Il va en avoir besoin: la commission scolaire affiche un taux de décrochage de 40,5 pour 100, 15 points au-dessus de la moyenne provinciale. «Les jeunes posaient toujours la même question: «Ça sert à quoi, ce qu’on apprend?» Ça m’a fait réfléchir. Le contenu de l’éducation n’était pas perçu comme pertinent.» Les élèves accumulent les retards au primaire. Et décrochent au secondaire.
D’où le virage techno de cet homme qui se dit loin d’être un geek. «Moi, mon truc, c’est plutôt la musique.»
Ce qui ne l’empêche pas de voir dans l’ordinateur portable un formidable outil pédagogique. «Il met le monde à la portée des jeunes.» Aux professeurs qui se plaignent du temps que va prendre ce changement, il demande:
«Comment voyez-vous une salle de classe en 2043? Si vous l’imaginez comme aujourd’hui, il y a un problème. Regardez nos classes actuelles: elles n’ont pas beaucoup changé depuis 1973.»
Après un an et demi de réunions hebdomadaires pour peaufiner le projet, recueillir les fonds et lancer les appels d’offres, c’est le grand jour. En mars 2003, le petit ordinateur blanc d’Apple fait son entrée en classe (assorti d’un système de filtrage et de surveillance). «Les élèves? Fous raides», dit Peggy McCourt. Comment ne pas l’être avec cet ordinateur tout équipé (Word, PowerPoint, Encyclopædia Britannica…) qu’ils peuvent emporter chez eux.

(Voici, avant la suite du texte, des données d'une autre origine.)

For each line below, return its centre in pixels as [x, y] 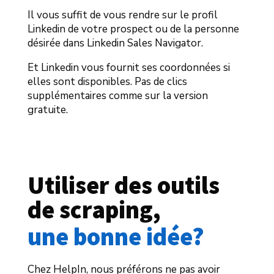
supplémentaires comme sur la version [117, 96]
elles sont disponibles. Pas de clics [107, 82]
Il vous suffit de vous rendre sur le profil [122, 15]
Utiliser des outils [123, 186]
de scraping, [96, 210]
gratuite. [47, 110]
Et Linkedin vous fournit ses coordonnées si [128, 68]
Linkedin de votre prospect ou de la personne [133, 29]

Les résultats ne se font pas attendre. Après 18 mois, on note une amélioration de la performance en lecture et en écriture, et une réduction de 26 pour 100 de l’absentéisme. «On a aussi constaté une baisse de 34 pour 100 des problèmes de comportement, dit Steven Weary, directeur de projet à la commission scolaire. Une de nos écoles s’est même classée dans le peloton de tête du palmarès du magazine L’actualité.»

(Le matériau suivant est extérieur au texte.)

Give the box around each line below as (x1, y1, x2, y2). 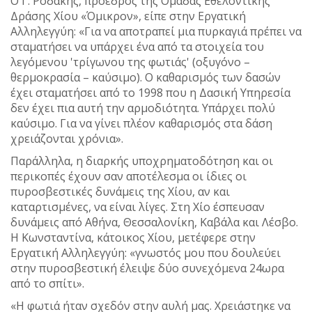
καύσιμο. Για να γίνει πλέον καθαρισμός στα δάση (10, 116, 272, 132)
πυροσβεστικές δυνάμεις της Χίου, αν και (10, 184, 230, 200)
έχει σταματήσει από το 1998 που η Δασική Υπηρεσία (10, 85, 290, 101)
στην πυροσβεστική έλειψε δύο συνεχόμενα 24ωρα (10, 260, 284, 276)
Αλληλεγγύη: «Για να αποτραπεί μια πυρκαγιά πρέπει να (10, 24, 302, 40)
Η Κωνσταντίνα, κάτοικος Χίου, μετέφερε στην (10, 230, 256, 246)
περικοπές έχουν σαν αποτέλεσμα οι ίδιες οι (10, 169, 247, 185)
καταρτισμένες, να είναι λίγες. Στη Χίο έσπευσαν (10, 199, 265, 215)
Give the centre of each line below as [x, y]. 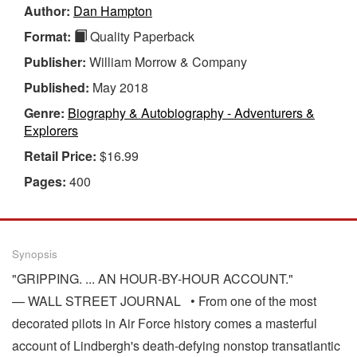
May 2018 [120, 87]
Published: [58, 87]
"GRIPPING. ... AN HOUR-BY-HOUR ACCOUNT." [153, 278]
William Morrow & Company [168, 61]
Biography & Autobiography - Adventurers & [191, 112]
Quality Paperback [141, 36]
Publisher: [57, 61]
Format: [49, 36]
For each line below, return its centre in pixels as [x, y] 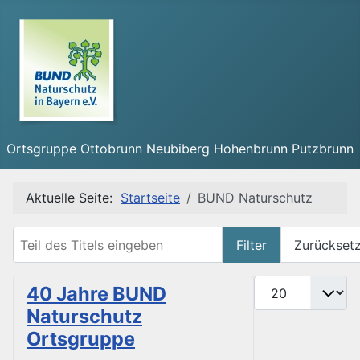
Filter [252, 245]
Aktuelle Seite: [73, 198]
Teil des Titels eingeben [84, 235]
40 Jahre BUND [96, 294]
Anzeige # [284, 285]
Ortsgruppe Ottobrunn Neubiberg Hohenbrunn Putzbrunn [180, 149]
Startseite [150, 198]

Ronald Canuel est fier que le projet ait pu être financé sans suppression de postes.
«Au bout de cinq ans, parents, élèves, professeurs et commissaires ont voté à une écrasante majorité pour la poursuite de l’expérience.»
Des commissions scolaires montréalaises sont venues étudier son projet sur place. Mais l’aventure a surtout apporté des débouchés inattendus… à l’échelle internationale.
«Notre expertise a éveillé l’intérêt du Cirque du Soleil, dit-il. Aujourd’hui, trois de nos professeurs font travailler sur ordinateur (en temps réel) de jeunes artistes du Cirque à Tokyo.» Il y a également une entente de collaboration avec l’Uruguay.
Et Ronald Canuel a encore d’autres fers au feu. «Ma plus grande satisfaction date du jour où un jeune en difficulté d’apprentissage m’a dit «J’adore l’ordinateur, car je sais que les professeurs vont m’évaluer pour la façon dont je pense, et non pas pour mon écriture». Si l’estime de soi augmente chez ces jeunes, 12,5 millions de dollars, c’est pour moi un formidable investissement!»